We monitored the number of TB cases we were seeing.
“We were seeing that atimes 60 per cent of the patients had TB. TB disease, not TB infection, sometimes, we saw that 45 per cent of the patients had TB. That made a case for making screening for TB part of the protocol for managing HIV. You must screen them for TB, and you must screen them again every year. That was what encouraged us and we saw ourselves succeeding.

“We take their address, telephone numbers, because of follow-up. It is becoming intractable now because we are busy. At the beginning, we had all these details so, that we could follow up.
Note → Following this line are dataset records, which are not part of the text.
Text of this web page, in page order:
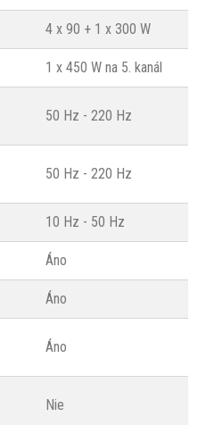
4 x 90 + 1 x 300 W
1 x 450 W na 5. kanál
50 Hz - 220 Hz
50 Hz - 220 Hz
10 Hz - 50 Hz
Áno
Áno
Áno
Nie
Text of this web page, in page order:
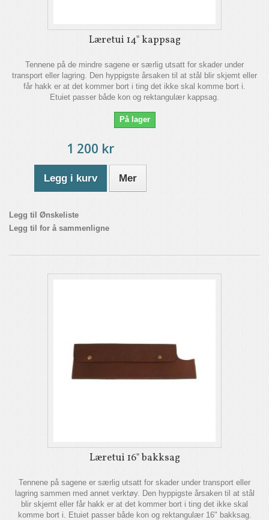
Læretui 14" kappsag
Tennene på de mindre sagene er særlig utsatt for skader under
transport eller lagring. Den hyppigste årsaken til at stål blir skjemt eller
får hakk er at det kommer bort i ting det ikke skal komme bort i.
Etuiet passer både kon og rektangulær kappsag.
På lager
1 200 kr
Legg i kurv Mer
Legg til Ønskeliste
Legg til for å sammenligne
Læretui 16" bakksag
Tennene på sagene er særlig utsatt for skader under transport eller
lagring sammen med annet verktøy. Den hyppigste årsaken til at stål
blir skjemt eller får hakk er at det kommer bort i ting det ikke skal
komme bort i. Etuiet passer både kon og rektangulær 16" bakksag.
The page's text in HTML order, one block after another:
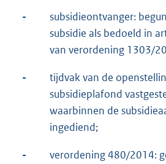
-
subsidieontvanger:
subsidie als bedoeld in
van verordening 1303/
-
tijdvak van de
subsidieplafond
waarbinnen de
ingediend;
-
verordening 480/2014:
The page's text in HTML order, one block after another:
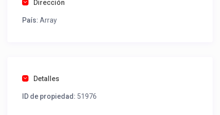
como un profesional sin COMISIONES ni ESTAFAS.
Tel contacto propiedad:
Dirección
País: Array
Detalles
ID de propiedad: 51976
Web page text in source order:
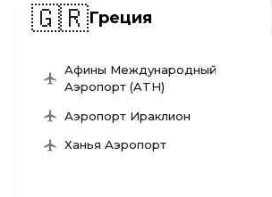
🇬🇷Греция
Афины Международный
Аэропорт (ATH)
Аэропорт Ираклион
Ханья Аэропорт
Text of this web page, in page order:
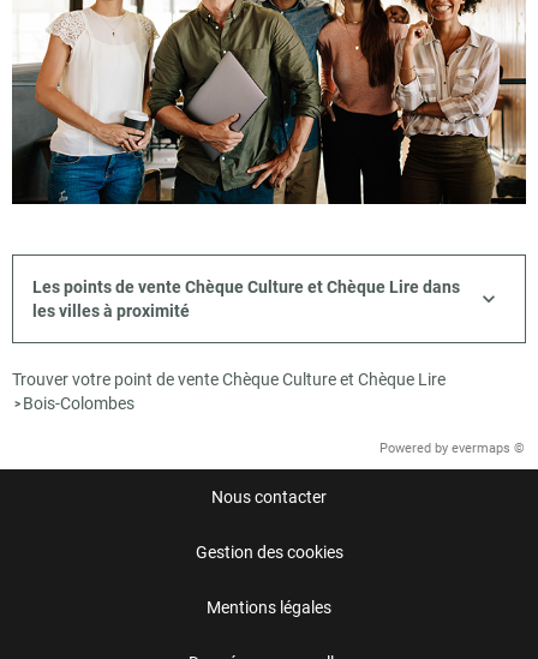
Les points de vente Chèque Culture et Chèque Lire dans
les villes à proximité
Trouver votre point de vente Chèque Culture et Chèque Lire
> Bois-Colombes
Powered by evermaps ©
Nous contacter
Gestion des cookies
Mentions légales
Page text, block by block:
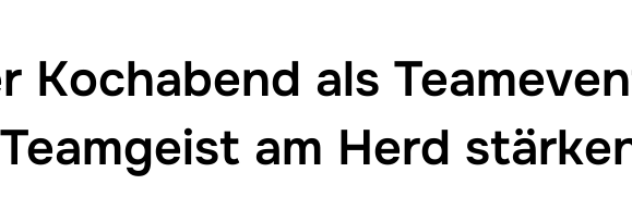
Kochabend als
am Herd
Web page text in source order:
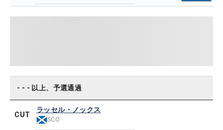
- - - 以上、予選通過
CUT
ラッセル・ノックス
SCO
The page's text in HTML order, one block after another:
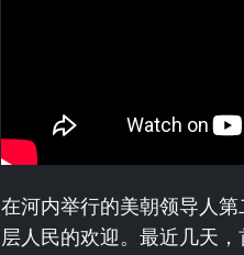
在河内举行的美朝领导人
层人民的欢迎。最近几天
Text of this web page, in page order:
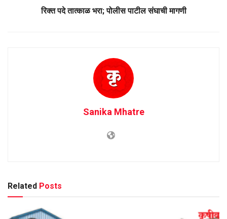
रिक्त पदे तात्काळ भरा; पोलीस पाटील संघाची मागणी
Sanika Mhatre
Related Posts
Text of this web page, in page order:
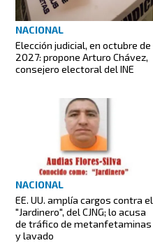
NACIONAL
Elección judicial, en octubre de
2027: propone Arturo Chávez,
consejero electoral del INE
NACIONAL
EE. UU. amplía cargos contra el
"Jardinero", del CJNG; lo acusa
de tráfico de metanfetaminas
y lavado
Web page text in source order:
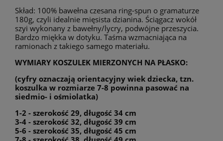
Skład: 100% bawełna czesana ring-spun o gramaturze
180g, czyli idealnie mięsista dzianina. Ściągacz wokół
szyi wykonany z bawełny/lycry, podwójne przeszycia.
Bardzo miękka w dotyku. Taśma wzmacniająca na
ramionach z takiego samego materiału.
WYMIARY KOSZULEK MIERZONYCH NA PŁASKO:
(cyfry oznaczają orientacyjny wiek dziecka, tzn.
koszulka w rozmiarze 7-8 powinna pasować na
siedmio- i ośmiolatka)
1-2 - szerokość 29, długość 34 cm
3-4 - szerokość 32, długość 39 cm
5-6 - szerokość 35, długość 45 cm
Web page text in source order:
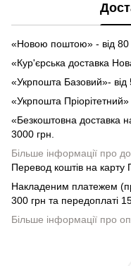
«Новою поштою» - від 80
«Кур'єрська доставка
«Укрпошта Базовий»- від
«Укрпошта Пріорітетний»
«Безкоштовна доставка
3000 грн.
Більше інформації про
Перевод коштів на карту
Накладеним платежем
300 грн та передоплаті
Більше інформації про
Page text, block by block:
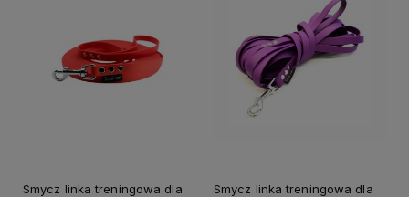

We also give then our phone numbers to call us if they had a problem. We were coping, but now it is too much. There is a new home-based care treatment that we are trying to implement. So that if we can’t visit them, we get people to visit them, find out what is happening. In all these things we found out again that most of the people we were not seeing again had died. When you check their records, you see they had TB. Some of them were placed on TB treatment. Those of them who were really very bad.

Onwujekwe disclosed that they have management protocol that ensure that people treated for TB do not come down with TB again in future. His words: “INS prophylaxis, which is the prevention treatment for TB, using one of the drugs for TB is known to be very beneficial in preventing TB re-infection. But the National TB Control programme is very uncomfortable with the universal application of INS prophylaxis. The reason is that it is one of the key drugs for treating TB disease. Giving anybody who is infected with TB INS prophylaxis, you are likely to bring resistance. And we say we don’t have second line drug yet.

“So, prophylaxis is not yet admitted in the country as a management approach for preventing TB in people with HIV. But on our own, we are giving what we call secondary prophylaxis. You can call it a renegade approach. People who have been treated for TB and have been cured, are given what we call secondary INS prophylaxis for six months after stopping their TB treatment, so that we can push away the possibility of re-infection within a short time.

“And we are also trying to use administrative approaches to reduce the rate of re-infection. By this I mean, we are trying to reduce waiting time for people with cough in the waiting room, where the patients are waiting. People who are having cough, we try to identify them when they are registering, and make sure a doctor sees them quickly.